## TASK STATEMENT:
What is needed here is an exact printout of the data, with no pictures included.

## AVAILABLE DATA:
--------------------------------------------------
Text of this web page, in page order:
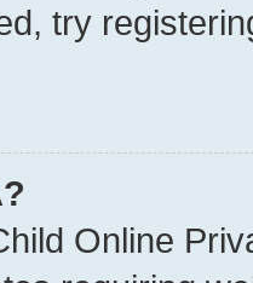
try
Online
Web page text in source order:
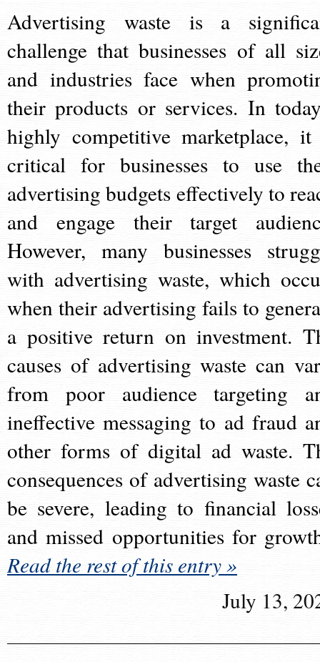
Advertising waste is a
challenge that businesses of all
and industries face when
their products or services. In
highly competitive marketplace,
critical for businesses to use
advertising budgets effectively to
and engage their target
However, many businesses
with advertising waste, which
when their advertising fails to
a positive return on investment.
causes of advertising waste can
from poor audience targeting
ineffective messaging to ad fraud
other forms of digital ad waste.
consequences of advertising waste
be severe, leading to financial
and missed opportunities for
Read the rest of this entry »
July 13,
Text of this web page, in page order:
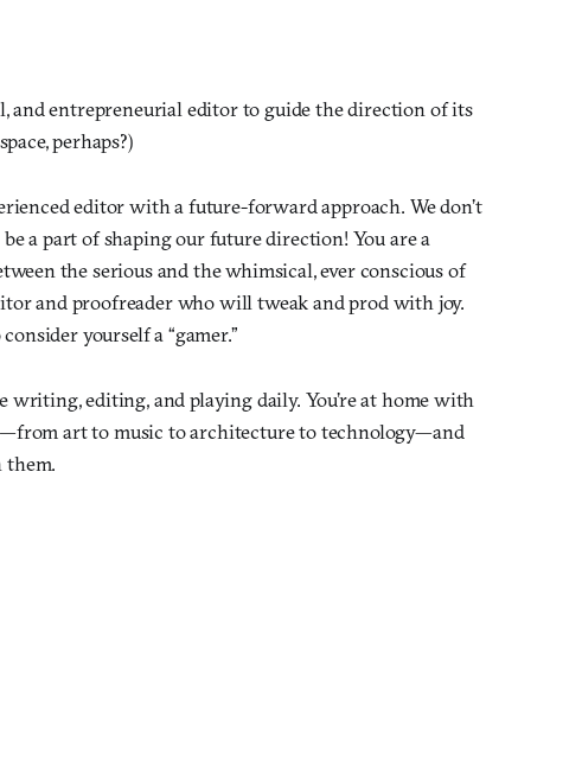
and entrepreneurial editor to guide the direction of its
perhaps?)
editor with a future-forward approach. We don’t
a part of shaping our future direction! You are a
the serious and the whimsical, ever conscious of
and proofreader who will tweak and prod with joy.
yourself a “gamer.”
writing, editing, and playing daily. You’re at home with
art to music to architecture to technology—and
them.
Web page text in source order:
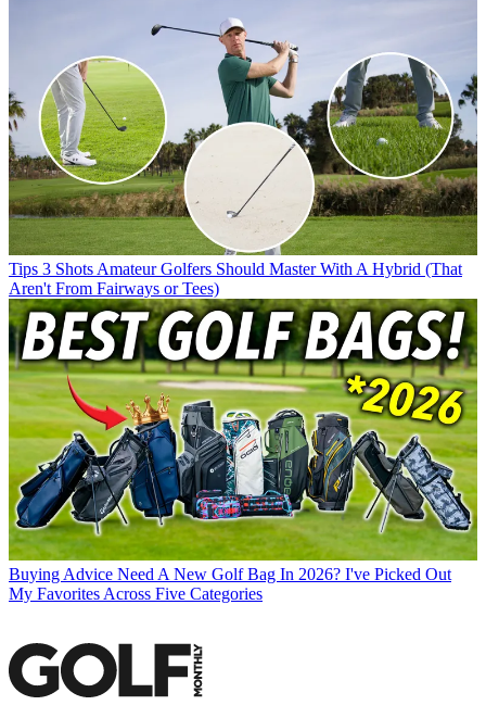
Tips 3 Shots Amateur Golfers Should Master With A Hybrid (That
Aren't From Fairways or Tees)
Buying Advice Need A New Golf Bag In 2026? I've Picked Out
My Favorites Across Five Categories
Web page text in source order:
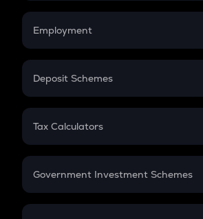
Credit Card EMI
Employment
In-Hand Salary
PPF
Gratuity
Retirement
Deposit Schemes
FD
Tax Calculators
GST
Government Investment Schemes
Sukanya Samriddhu Yojana
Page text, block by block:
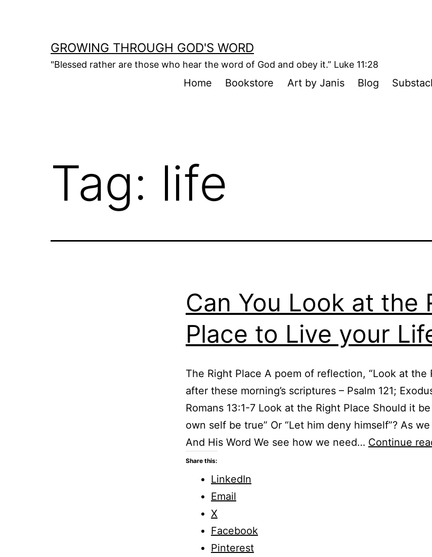
GROWING THROUGH GOD'S WORD
"Blessed rather are those who hear the word of God and obey it.” Luke 11:28
Home Bookstore Art by Janis Blog
Tag: life
Can You Look at the
Place to Live your
The Right Place A poem of reflection, “Look at the
after these morning’s scriptures – Psalm 121;
Romans 13:1-7 Look at the Right Place Should it
own self be true” Or “Let him deny himself”? As
And His Word We see how we need… Continue
Share this:
LinkedIn
Email
X
Facebook
Pinterest
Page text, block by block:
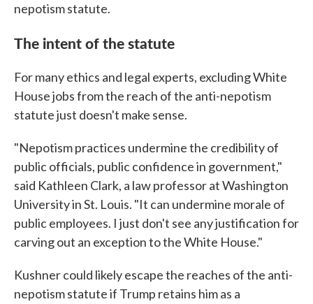
nepotism statute.
The intent of the statute
For many ethics and legal experts, excluding White
House jobs from the reach of the anti-nepotism
statute just doesn't make sense.
"Nepotism practices undermine the credibility of
public officials, public confidence in government,"
said Kathleen Clark, a law professor at Washington
University in St. Louis. "It can undermine morale of
public employees. I just don't see any justification for
carving out an exception to the White House."
Kushner could likely escape the reaches of the anti-
nepotism statute if Trump retains him as a
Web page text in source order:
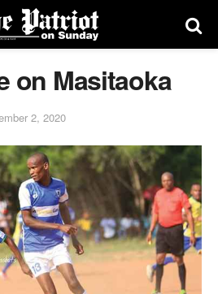
on Masitaoka
2, 2020
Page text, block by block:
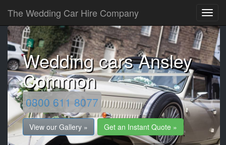
The Wedding Car Hire Company
Wedding cars Ansley
Common
0800 611 8077
View our Gallery » Get an Instant Quote »
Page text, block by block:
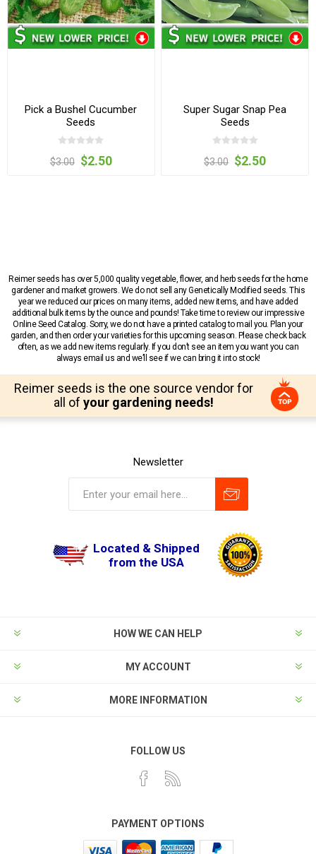
Pick a Bushel Cucumber
Seeds
$3.00 $2.50
Super Sugar Snap Pea
Seeds
$3.00 $2.50
Reimer seeds has over 5,000 quality vegetable, flower, and herb seeds for the home
gardener and market growers. We do not sell any Genetically Modified seeds. This
year we reduced our prices on many items, added new items, and have added
additional bulk items by the ounce and pounds! Take time to review our impressive
Online Seed Catalog. Sorry, we do not have a printed catalog to mail you. Plan your
garden, and then order your varieties for this upcoming season. Please check back
often, as we add new items regularly. If you don’t see an item you want you can
always email us and we’ll see if we can bring it into stock!
Reimer seeds is the one source vendor for
all of your gardening needs!
Newsletter
Located & Shipped
from the USA
HOW WE CAN HELP
MY ACCOUNT
MORE INFORMATION
FOLLOW US
PAYMENT OPTIONS
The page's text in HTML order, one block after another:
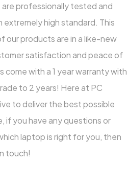
are professionally tested and
extremely high standard. This
our products are in a like-new
satisfaction and peace of
come with a 1 year warranty with
to 2 years! Here at PC
to deliver the best possible
if you have any questions or
laptop is right for you, then
touch!
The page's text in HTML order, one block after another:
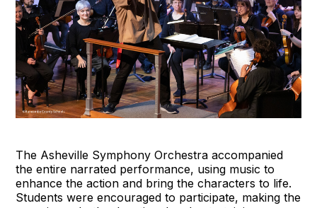
The Asheville Symphony Orchestra accompanied
the entire narrated performance, using music to
enhance the action and bring the characters to life.
Students were encouraged to participate, making the
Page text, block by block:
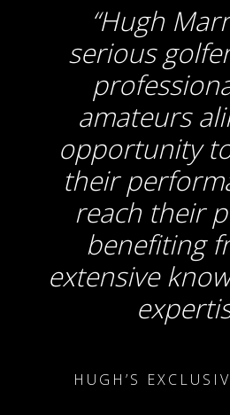
Hugh
serious
amateurs
opportunity
their
reach their
benefiting
extensive
HUGH’S
--------------------------------------------------
## YOUR SOLUTION:
Text of this web page, in page order:
try
Online
Web page text in source order:
Advertising waste is a
challenge that businesses of all
and industries face when
their products or services. In
highly competitive marketplace,
critical for businesses to use
advertising budgets effectively to
and engage their target
However, many businesses
with advertising waste, which
when their advertising fails to
a positive return on investment.
causes of advertising waste can
from poor audience targeting
ineffective messaging to ad fraud
other forms of digital ad waste.
consequences of advertising waste
be severe, leading to financial
and missed opportunities for
Read the rest of this entry »
July 13,
Text of this web page, in page order:
and entrepreneurial editor to guide the direction of its
perhaps?)
editor with a future-forward approach. We don’t
a part of shaping our future direction! You are a
the serious and the whimsical, ever conscious of
and proofreader who will tweak and prod with joy.
yourself a “gamer.”
writing, editing, and playing daily. You’re at home with
art to music to architecture to technology—and
them.
Web page text in source order:
Tips 3 Shots Amateur Golfers Should Master With A Hybrid (That
Aren't From Fairways or Tees)
Buying Advice Need A New Golf Bag In 2026? I've Picked Out
My Favorites Across Five Categories
Web page text in source order:
Credit Card EMI
Employment
In-Hand Salary
PPF
Gratuity
Retirement
Deposit Schemes
FD
Tax Calculators
GST
Government Investment Schemes
Sukanya Samriddhu Yojana
Page text, block by block:
GROWING THROUGH GOD'S WORD
"Blessed rather are those who hear the word of God and obey it.” Luke 11:28
Home Bookstore Art by Janis Blog
Tag: life
Can You Look at the
Place to Live your
The Right Place A poem of reflection, “Look at the
after these morning’s scriptures – Psalm 121;
Romans 13:1-7 Look at the Right Place Should it
own self be true” Or “Let him deny himself”? As
And His Word We see how we need… Continue
Share this:
LinkedIn
Email
X
Facebook
Pinterest
Page text, block by block:
nepotism statute.
The intent of the statute
For many ethics and legal experts, excluding White
House jobs from the reach of the anti-nepotism
statute just doesn't make sense.
"Nepotism practices undermine the credibility of
public officials, public confidence in government,"
said Kathleen Clark, a law professor at Washington
University in St. Louis. "It can undermine morale of
public employees. I just don't see any justification for
carving out an exception to the White House."
Kushner could likely escape the reaches of the anti-
nepotism statute if Trump retains him as a
Web page text in source order:
on Masitaoka
2, 2020
Page text, block by block:
The Wedding Car Hire Company
Wedding cars Ansley
Common
0800 611 8077
View our Gallery » Get an Instant Quote »
Page text, block by block:
Pick a Bushel Cucumber
Seeds
$3.00 $2.50
Super Sugar Snap Pea
Seeds
$3.00 $2.50
Reimer seeds has over 5,000 quality vegetable, flower, and herb seeds for the home
gardener and market growers. We do not sell any Genetically Modified seeds. This
year we reduced our prices on many items, added new items, and have added
additional bulk items by the ounce and pounds! Take time to review our impressive
Online Seed Catalog. Sorry, we do not have a printed catalog to mail you. Plan your
garden, and then order your varieties for this upcoming season. Please check back
often, as we add new items regularly. If you don’t see an item you want you can
always email us and we’ll see if we can bring it into stock!
Reimer seeds is the one source vendor for
all of your gardening needs!
Newsletter
Located & Shipped
from the USA
HOW WE CAN HELP
MY ACCOUNT
MORE INFORMATION
FOLLOW US
PAYMENT OPTIONS
The page's text in HTML order, one block after another:
are professionally tested and
extremely high standard. This
our products are in a like-new
satisfaction and peace of
come with a 1 year warranty with
to 2 years! Here at PC
to deliver the best possible
if you have any questions or
laptop is right for you, then
touch!
The page's text in HTML order, one block after another:
The Asheville Symphony Orchestra accompanied
the entire narrated performance, using music to
enhance the action and bring the characters to life.
Students were encouraged to participate, making the
Page text, block by block:
Hugh
serious
amateurs
opportunity
their
reach their
benefiting
extensive
HUGH’S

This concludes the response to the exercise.